Та кивнула и заиграла, а жених — запел! Никто из гостей не удивился на Кубани любили и умели петь, — и стали подпевать потихоньку, чтобы не заглушить чудесный голос поющего. У Черного Паши оказался просто-таки чарующий баритон. И только Катерина была потрясена до глубины души, как если бы вдруг запело дерево у ворот, она и не заметила, как тоже стала подпевать, как деликатно смолкли гости — номер жениха и невесты! Песня закончилась, гости закричали "Горько!", и жених с невестой прильнули друг к другу; они оба вдруг поняли: сегодня их души наконец соединились!

Свадьбу отгуляли. На другой день путешественники стали собираться в дорогу. Станичники — то один, то другой — под разными предлогами заглядывали к ним во двор. Предлагали помощь, приставали с расспросами: кто они все же такие, куда идут? Черный Паша и его товарищи на все вопросы отвечали скупо. Кто такие — обычные люди. Куда идут — к родственникам на Урал. Эти уклончивые ответы после их ухода породили в станице немало слухов. Рассказывали, что бандиты напали на цирк, всех артистов перебили, только брата с сестрой в живых оставили с условием, что она выйдет замуж за их атамана… Ходила и другая история. Вроде он увез её из хорошей семьи. Венчались без родительского благословения, а теперь бегут от её братьев, которых разгневанный отец отправил в погоню… Чего только не придумают глупые бабы!

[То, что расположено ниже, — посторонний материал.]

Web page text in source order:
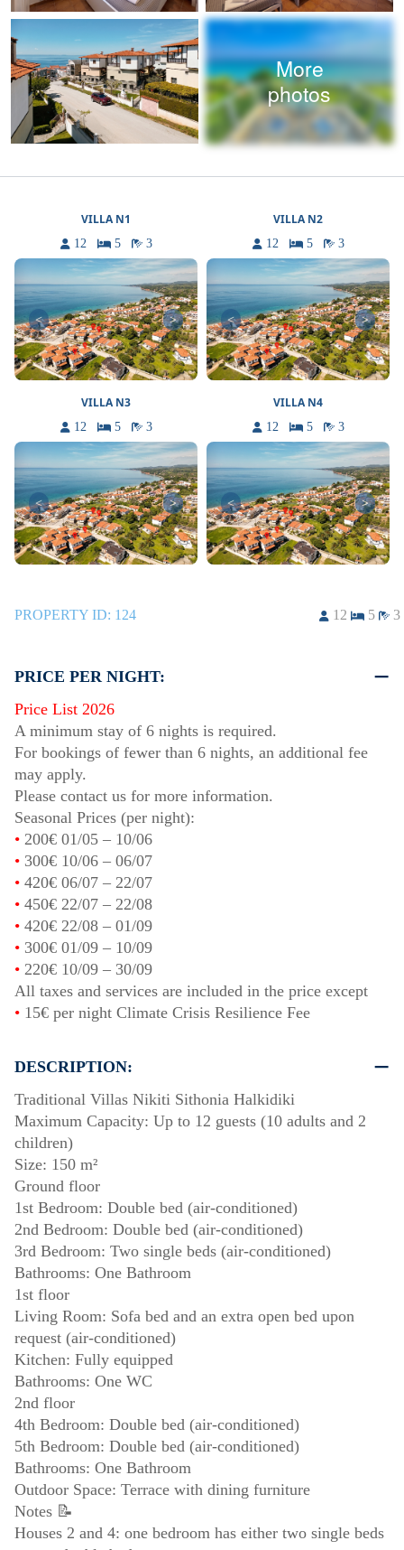
More
photos
VILLA N1
12 5 3
< >
VILLA N2
12 5 3
< >
VILLA N3
12 5 3
< >
VILLA N4
12 5 3
< >
PROPERTY ID: 124 12 5 3
PRICE PER NIGHT:
Price List 2026
A minimum stay of 6 nights is required.
For bookings of fewer than 6 nights, an additional fee
may apply.
Please contact us for more information.
Seasonal Prices (per night):
• 200€ 01/05 – 10/06
• 300€ 10/06 – 06/07
• 420€ 06/07 – 22/07
• 450€ 22/07 – 22/08
• 420€ 22/08 – 01/09
• 300€ 01/09 – 10/09
• 220€ 10/09 – 30/09
All taxes and services are included in the price except
• 15€ per night Climate Crisis Resilience Fee
DESCRIPTION:
Traditional Villas Nikiti Sithonia Halkidiki
Maximum Capacity: Up to 12 guests (10 adults and 2
children)
Size: 150 m²
Ground floor
1st Bedroom: Double bed (air-conditioned)
2nd Bedroom: Double bed (air-conditioned)
3rd Bedroom: Two single beds (air-conditioned)
Bathrooms: One Bathroom
1st floor
Living Room: Sofa bed and an extra open bed upon
request (air-conditioned)
Kitchen: Fully equipped
Bathrooms: One WC
2nd floor
4th Bedroom: Double bed (air-conditioned)
5th Bedroom: Double bed (air-conditioned)
Bathrooms: One Bathroom
Outdoor Space: Terrace with dining furniture
Notes 📝
Houses 2 and 4: one bedroom has either two single beds
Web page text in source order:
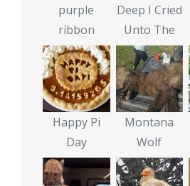
purple
ribbon
Deep I Cried
Unto The
Happy Pi
Day
Montana
Wolf
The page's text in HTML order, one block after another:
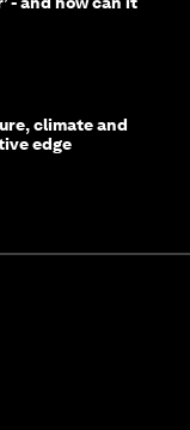
climate and
edge
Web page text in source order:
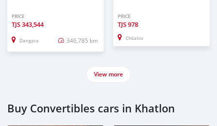
PRICE
TJS343,544
Dangara 346,785 km
PRICE
TJS978
Chkalov
View more
Buy Convertibles cars in Khatlon
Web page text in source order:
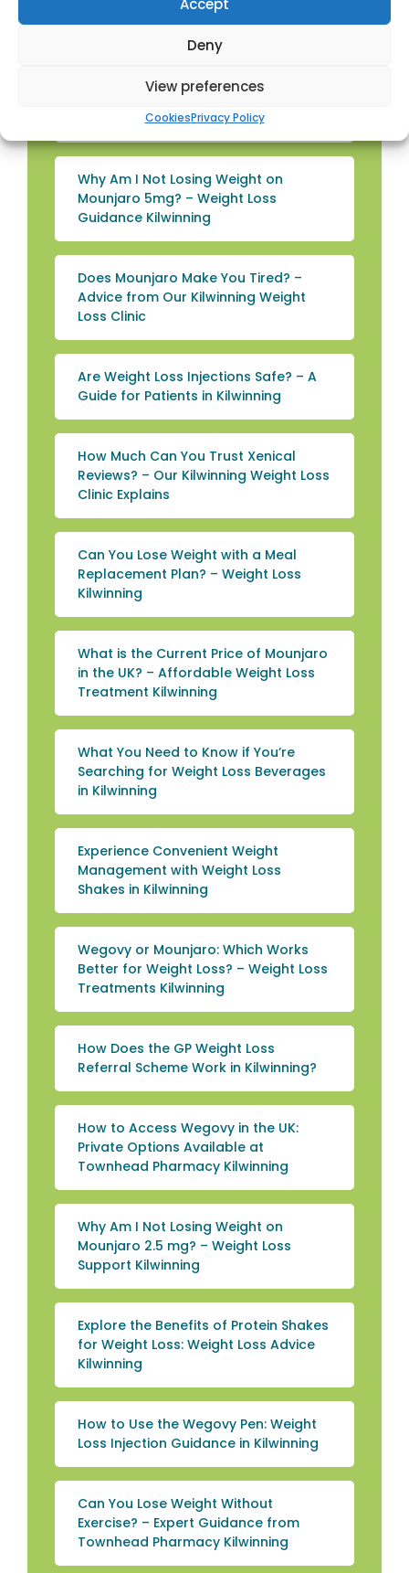
Deny
View preferences
CookiesPrivacy Policy
Kilwinning
Top Rated Weight Loss Supplements
in the UK: A Guide for Kilwinning
Why Am I Not Losing Weight on
Mounjaro 5mg? – Weight Loss
Guidance Kilwinning
Does Mounjaro Make You Tired? –
Advice from Our Kilwinning Weight
Loss Clinic
Are Weight Loss Injections Safe? – A
Guide for Patients in Kilwinning
How Much Can You Trust Xenical
Reviews? – Our Kilwinning Weight Loss
Clinic Explains
Can You Lose Weight with a Meal
Replacement Plan? – Weight Loss
Kilwinning
What is the Current Price of Mounjaro
in the UK? – Affordable Weight Loss
Treatment Kilwinning
What You Need to Know if You’re
Searching for Weight Loss Beverages
in Kilwinning
Experience Convenient Weight
Management with Weight Loss
Shakes in Kilwinning
Wegovy or Mounjaro: Which Works
Better for Weight Loss? – Weight Loss
Treatments Kilwinning
How Does the GP Weight Loss
Referral Scheme Work in Kilwinning?
How to Access Wegovy in the UK:
Private Options Available at
Townhead Pharmacy Kilwinning
Why Am I Not Losing Weight on
Mounjaro 2.5 mg? – Weight Loss
Support Kilwinning
Explore the Benefits of Protein Shakes
for Weight Loss: Weight Loss Advice
Kilwinning
How to Use the Wegovy Pen: Weight
Loss Injection Guidance in Kilwinning
Can You Lose Weight Without
Exercise? – Expert Guidance from
Townhead Pharmacy Kilwinning
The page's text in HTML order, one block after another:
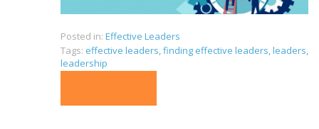
Posted in: Effective Leaders
Tags: effective leaders,finding effective leaders,leaders,
leadership
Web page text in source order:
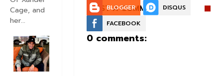
POST A COMMENT:
BLOGGER
DISQUS
FACEBOOK
0 comments:
Cage, and
her...
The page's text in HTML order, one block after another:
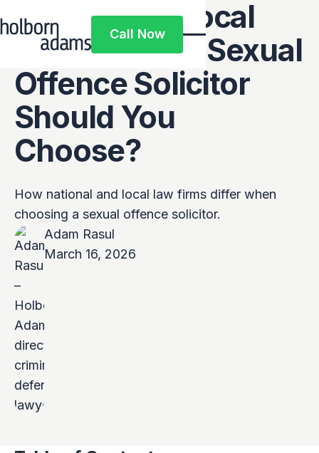
Call Now
Call Now
National vs Local
Firms: Which Sexual
Offence Solicitor
Should You
Choose?
How national and local law firms differ when
choosing a sexual offence solicitor.
Adam Rasul
March 16, 2026
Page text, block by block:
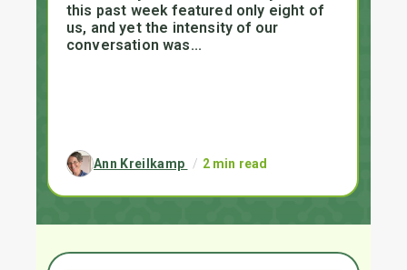
this past week featured only eight of
us, and yet the intensity of our
conversation was...
Ann Kreilkamp / 2 min read
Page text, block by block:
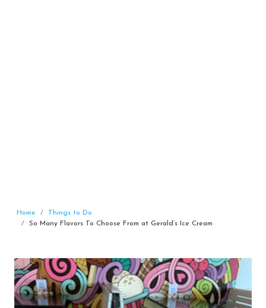
Home
Things to Do
So Many Flavors To Choose From at Gerald’s Ice Cream
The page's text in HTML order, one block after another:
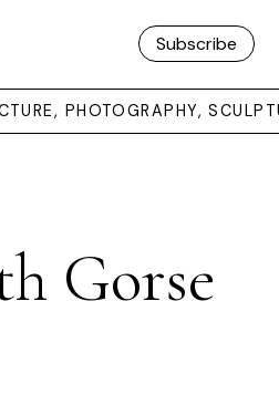
Subscribe
PHOTOGRAPHY,
Gorse
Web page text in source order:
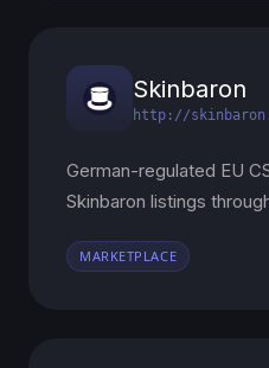
Skinbaron
http://
German-regulated EU
Skinbaron listings
MARKETPLACE
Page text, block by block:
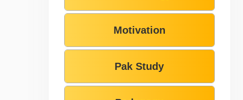
Motivation
Pak Study

Во время сборов в дорогу Ян старался держаться на заднем плане. Он не отлынивал от работы, выполнял все распоряжения и Бати, и Черного Паши, а сам все-таки попробовал разок-другой отлучиться — не хватятся ли? Один раз Батя отлучку заметил:

— Где был?

— Ходил к соседям договариваться насчет молока; говорят, у них — самое жирное.

Все знали, что атаман молоко любит, потому такой поступок Батю не удивил. Он даже не поинтересовался, посылал ли его кто-нибудь узнавать?

Между тем Ян твердо решил бежать. Он не хотел идти на Урал, ни вообще куда-нибудь на поиски солнцепоклонников — на что они ему сдались? Спасибо, насмотрелся: живых людей, точно скотину, на цепь сажают! От них на много верст воняет мертвечиной!

Батя с компанией собирался теперь на север, а Ян хотел идти совсем в другую сторону — в город Екатеринодар. И там искать себе работу. Надо же на что-то жить! Лучше на деньги, заработанные своим трудом, а не на бандитские!

Ни к Катерине, ни к Альке Ян не успел привыкнуть, а потому особо теплых чувств к ним не испытывал; ничто его здесь не удерживало. Из разговоров контрабандистов он понял, что Марго везли продавать в гарем. И что лодка до порта не дошла.

Отправили её в рабство те самые люди, с которыми теперь ему надо было делить хлеб-соль в дальней дороге. Избави бог! Кстати, на этой самой лодке вместе с Марго погиб бывший возлюбленный Катерины — то ли рыбак, то ли матрос. А она живет с его погубителем. И даже замуж за него вышла! Коротка, оказывается, женская память!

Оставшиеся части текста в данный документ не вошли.